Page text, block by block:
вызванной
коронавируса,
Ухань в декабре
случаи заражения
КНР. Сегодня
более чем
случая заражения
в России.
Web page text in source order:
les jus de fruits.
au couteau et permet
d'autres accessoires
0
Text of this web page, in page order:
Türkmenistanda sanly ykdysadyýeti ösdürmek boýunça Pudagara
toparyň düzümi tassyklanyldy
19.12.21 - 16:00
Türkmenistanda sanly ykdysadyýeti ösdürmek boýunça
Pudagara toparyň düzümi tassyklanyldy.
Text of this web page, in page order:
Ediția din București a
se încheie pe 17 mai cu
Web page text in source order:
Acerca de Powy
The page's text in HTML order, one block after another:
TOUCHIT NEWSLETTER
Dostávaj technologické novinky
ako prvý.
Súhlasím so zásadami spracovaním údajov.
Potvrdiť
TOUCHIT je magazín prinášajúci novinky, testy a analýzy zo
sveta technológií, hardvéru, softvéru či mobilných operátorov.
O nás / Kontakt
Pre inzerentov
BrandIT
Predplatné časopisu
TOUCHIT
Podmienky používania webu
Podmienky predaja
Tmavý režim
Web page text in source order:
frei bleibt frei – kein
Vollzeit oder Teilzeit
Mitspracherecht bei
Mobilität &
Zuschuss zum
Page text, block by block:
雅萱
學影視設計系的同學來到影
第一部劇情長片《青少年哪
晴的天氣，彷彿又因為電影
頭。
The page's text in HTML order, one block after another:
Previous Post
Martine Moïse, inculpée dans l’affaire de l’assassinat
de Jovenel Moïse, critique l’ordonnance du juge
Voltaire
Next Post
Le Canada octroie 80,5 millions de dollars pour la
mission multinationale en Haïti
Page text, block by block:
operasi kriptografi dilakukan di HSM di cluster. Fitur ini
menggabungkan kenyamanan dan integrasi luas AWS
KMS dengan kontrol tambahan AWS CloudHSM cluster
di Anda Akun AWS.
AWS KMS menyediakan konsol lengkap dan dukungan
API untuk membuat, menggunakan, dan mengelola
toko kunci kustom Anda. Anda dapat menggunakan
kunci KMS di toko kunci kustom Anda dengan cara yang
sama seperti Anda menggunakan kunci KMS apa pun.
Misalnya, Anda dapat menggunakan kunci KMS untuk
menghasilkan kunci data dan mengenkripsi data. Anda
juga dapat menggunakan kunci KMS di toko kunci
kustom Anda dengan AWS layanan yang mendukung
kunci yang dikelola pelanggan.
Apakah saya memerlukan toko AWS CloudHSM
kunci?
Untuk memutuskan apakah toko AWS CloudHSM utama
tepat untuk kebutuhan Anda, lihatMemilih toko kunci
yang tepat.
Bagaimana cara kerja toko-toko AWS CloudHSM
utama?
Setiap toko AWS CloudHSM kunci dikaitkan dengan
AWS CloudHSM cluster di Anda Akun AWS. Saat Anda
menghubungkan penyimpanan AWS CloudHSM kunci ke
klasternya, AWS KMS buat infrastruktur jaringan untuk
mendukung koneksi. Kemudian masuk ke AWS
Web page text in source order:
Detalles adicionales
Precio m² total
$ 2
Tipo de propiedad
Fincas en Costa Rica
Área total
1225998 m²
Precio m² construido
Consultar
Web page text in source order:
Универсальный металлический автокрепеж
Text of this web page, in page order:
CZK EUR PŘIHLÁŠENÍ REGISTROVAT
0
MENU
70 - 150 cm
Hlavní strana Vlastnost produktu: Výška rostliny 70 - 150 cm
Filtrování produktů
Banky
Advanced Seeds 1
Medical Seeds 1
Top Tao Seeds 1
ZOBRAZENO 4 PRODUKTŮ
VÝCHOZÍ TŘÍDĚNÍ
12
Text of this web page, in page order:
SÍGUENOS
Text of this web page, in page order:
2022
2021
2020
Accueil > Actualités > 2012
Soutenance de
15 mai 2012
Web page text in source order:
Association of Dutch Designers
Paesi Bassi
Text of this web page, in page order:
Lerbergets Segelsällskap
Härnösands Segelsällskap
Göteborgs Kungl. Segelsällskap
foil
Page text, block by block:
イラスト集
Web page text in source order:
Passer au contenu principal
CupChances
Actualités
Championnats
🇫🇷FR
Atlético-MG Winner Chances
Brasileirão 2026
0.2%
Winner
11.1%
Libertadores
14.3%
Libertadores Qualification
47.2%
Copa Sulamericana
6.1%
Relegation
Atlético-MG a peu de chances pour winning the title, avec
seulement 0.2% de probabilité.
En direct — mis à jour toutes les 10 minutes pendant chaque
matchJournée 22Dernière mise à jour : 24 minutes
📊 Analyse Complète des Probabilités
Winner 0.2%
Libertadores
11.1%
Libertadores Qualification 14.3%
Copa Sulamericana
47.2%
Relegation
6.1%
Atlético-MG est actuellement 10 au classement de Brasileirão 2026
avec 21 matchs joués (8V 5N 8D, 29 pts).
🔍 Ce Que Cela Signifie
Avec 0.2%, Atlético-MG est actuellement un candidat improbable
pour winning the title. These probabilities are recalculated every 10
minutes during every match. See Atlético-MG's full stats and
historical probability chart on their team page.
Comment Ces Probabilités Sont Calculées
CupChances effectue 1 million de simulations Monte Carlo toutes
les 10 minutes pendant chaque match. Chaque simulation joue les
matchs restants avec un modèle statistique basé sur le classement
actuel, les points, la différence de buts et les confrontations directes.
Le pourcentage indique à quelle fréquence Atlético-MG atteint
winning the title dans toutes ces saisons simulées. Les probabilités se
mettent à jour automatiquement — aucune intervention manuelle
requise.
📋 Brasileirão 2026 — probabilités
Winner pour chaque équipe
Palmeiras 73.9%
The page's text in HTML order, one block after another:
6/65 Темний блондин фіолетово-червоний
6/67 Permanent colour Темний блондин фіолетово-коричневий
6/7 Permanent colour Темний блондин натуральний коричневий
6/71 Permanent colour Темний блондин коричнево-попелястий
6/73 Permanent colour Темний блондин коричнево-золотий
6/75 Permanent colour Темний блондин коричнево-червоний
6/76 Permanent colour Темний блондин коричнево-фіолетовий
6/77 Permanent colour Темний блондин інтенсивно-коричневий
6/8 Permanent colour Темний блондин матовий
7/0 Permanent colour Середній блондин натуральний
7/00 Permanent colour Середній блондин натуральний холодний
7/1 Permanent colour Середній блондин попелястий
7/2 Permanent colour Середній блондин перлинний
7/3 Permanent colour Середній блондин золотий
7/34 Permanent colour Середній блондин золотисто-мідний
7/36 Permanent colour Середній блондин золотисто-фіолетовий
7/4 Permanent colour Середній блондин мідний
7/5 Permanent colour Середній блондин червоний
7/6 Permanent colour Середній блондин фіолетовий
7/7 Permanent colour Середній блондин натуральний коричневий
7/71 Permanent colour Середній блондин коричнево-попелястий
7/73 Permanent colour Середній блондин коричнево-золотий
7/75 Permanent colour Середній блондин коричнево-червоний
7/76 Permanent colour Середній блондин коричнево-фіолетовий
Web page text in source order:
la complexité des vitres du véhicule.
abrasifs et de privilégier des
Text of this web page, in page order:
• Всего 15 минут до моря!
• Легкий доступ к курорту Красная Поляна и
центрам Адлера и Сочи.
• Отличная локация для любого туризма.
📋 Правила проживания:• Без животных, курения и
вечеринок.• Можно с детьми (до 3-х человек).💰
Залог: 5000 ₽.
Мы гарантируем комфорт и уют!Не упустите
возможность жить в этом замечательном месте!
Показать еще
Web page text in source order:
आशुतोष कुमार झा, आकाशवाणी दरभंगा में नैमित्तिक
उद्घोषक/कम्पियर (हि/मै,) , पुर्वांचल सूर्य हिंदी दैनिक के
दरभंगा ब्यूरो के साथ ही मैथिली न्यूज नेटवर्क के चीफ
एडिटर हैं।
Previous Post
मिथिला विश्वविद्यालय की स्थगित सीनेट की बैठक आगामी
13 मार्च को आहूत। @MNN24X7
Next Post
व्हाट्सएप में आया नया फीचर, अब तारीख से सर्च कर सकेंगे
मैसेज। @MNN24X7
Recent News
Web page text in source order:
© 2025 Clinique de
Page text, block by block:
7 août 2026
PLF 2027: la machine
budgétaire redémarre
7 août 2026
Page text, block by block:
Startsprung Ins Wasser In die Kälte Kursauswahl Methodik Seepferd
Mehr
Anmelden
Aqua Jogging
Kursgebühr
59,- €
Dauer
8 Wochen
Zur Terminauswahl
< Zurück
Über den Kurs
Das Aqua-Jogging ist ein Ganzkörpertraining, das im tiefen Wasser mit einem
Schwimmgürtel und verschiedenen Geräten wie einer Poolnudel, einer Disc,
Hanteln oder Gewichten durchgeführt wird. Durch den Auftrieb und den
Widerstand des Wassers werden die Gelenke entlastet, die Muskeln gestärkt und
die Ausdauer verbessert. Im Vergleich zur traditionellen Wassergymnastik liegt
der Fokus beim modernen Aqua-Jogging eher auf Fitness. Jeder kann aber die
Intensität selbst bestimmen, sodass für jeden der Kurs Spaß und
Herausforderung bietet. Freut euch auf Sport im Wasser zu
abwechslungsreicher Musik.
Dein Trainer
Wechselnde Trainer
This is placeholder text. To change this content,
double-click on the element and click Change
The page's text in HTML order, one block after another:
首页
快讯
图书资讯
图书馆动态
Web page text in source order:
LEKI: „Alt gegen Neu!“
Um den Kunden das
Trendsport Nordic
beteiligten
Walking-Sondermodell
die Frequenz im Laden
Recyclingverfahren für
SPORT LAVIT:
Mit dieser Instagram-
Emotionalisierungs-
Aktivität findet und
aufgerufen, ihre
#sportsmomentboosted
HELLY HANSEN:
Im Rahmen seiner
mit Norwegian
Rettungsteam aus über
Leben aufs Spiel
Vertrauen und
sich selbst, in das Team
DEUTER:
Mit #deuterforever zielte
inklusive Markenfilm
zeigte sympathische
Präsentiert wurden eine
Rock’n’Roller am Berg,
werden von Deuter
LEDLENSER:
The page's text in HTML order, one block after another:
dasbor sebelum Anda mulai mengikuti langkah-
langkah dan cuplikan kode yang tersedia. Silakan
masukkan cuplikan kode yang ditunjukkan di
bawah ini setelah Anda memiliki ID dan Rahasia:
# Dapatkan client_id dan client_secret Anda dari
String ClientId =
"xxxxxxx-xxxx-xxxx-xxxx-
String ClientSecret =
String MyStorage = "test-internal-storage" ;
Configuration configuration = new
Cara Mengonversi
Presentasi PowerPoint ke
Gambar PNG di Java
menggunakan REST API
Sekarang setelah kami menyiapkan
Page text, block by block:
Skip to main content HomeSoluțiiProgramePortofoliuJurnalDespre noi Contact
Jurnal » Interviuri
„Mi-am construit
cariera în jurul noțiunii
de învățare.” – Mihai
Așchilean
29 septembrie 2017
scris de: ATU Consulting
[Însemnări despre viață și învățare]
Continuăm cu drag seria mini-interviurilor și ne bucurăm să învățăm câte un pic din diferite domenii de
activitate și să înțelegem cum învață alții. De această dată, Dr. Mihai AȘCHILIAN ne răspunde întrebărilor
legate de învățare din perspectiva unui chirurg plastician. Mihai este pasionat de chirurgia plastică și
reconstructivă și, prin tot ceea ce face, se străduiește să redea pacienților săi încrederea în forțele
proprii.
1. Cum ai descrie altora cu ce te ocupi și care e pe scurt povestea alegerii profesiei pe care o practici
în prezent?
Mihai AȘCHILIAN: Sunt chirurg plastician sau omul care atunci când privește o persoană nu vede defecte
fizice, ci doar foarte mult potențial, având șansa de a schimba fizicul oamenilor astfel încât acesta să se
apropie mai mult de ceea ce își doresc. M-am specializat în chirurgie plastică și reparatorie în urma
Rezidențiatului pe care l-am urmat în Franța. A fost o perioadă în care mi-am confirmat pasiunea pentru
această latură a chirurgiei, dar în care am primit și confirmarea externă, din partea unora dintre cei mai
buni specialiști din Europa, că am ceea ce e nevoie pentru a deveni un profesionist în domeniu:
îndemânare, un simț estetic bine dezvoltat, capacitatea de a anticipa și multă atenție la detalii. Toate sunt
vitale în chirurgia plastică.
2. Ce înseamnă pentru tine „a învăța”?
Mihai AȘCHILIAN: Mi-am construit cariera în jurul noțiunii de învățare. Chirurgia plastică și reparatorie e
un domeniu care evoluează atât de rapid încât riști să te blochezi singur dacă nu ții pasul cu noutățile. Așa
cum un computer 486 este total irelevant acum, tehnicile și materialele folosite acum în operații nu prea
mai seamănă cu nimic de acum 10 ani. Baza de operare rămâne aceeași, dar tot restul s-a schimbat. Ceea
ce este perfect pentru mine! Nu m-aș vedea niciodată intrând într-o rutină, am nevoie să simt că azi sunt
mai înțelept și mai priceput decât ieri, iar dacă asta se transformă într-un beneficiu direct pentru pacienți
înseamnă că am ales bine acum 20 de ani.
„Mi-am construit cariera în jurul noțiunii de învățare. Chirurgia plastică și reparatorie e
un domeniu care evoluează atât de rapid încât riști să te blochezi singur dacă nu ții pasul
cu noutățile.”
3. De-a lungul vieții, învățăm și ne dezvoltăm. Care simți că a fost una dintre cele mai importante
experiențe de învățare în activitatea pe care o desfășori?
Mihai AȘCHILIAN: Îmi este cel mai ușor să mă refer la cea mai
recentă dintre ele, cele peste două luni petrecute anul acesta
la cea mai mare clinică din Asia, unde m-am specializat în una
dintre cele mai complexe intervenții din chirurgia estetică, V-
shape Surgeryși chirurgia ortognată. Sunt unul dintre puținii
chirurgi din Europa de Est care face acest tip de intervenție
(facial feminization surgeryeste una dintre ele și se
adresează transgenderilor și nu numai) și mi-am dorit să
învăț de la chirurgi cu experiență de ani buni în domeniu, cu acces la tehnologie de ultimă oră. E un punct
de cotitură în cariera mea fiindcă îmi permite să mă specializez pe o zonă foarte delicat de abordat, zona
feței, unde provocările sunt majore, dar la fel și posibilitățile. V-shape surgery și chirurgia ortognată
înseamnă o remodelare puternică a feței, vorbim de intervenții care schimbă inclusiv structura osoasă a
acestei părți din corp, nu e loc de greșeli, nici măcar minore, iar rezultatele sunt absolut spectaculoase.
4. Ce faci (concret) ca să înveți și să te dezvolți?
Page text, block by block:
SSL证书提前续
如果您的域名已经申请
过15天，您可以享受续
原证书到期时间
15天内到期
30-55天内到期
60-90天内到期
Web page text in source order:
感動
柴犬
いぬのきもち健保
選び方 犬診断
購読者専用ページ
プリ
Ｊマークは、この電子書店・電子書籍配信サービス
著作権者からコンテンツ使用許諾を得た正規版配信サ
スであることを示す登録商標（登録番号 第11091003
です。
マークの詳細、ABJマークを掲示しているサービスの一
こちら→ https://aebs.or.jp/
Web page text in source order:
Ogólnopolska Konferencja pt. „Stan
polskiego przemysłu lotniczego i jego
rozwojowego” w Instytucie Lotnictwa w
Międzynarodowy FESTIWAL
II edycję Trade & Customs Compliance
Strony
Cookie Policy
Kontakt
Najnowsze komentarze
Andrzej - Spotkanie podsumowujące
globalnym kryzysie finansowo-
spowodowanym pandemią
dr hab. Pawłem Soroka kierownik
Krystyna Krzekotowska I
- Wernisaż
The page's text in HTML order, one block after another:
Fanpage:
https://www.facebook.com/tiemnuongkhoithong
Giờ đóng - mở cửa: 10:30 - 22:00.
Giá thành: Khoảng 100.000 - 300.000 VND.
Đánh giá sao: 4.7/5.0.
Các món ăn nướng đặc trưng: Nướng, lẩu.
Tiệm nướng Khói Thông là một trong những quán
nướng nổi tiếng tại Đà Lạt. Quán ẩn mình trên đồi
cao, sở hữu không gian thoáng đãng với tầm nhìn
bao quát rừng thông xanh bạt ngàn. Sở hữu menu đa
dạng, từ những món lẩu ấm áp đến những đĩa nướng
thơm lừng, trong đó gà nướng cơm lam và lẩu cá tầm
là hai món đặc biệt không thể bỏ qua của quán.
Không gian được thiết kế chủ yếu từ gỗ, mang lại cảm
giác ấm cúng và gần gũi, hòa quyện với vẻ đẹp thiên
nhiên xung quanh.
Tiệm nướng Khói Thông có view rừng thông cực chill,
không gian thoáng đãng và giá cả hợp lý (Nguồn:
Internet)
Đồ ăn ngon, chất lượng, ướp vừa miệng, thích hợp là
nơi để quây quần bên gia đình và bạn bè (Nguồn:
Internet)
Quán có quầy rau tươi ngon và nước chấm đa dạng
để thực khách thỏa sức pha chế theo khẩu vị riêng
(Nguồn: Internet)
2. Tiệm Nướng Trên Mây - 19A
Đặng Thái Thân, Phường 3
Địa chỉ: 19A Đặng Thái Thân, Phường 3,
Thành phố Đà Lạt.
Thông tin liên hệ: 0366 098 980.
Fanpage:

__________________________________________________

What is needed: Count the lines above holding "коричневий". Give only the number.

Solution to the problem: 4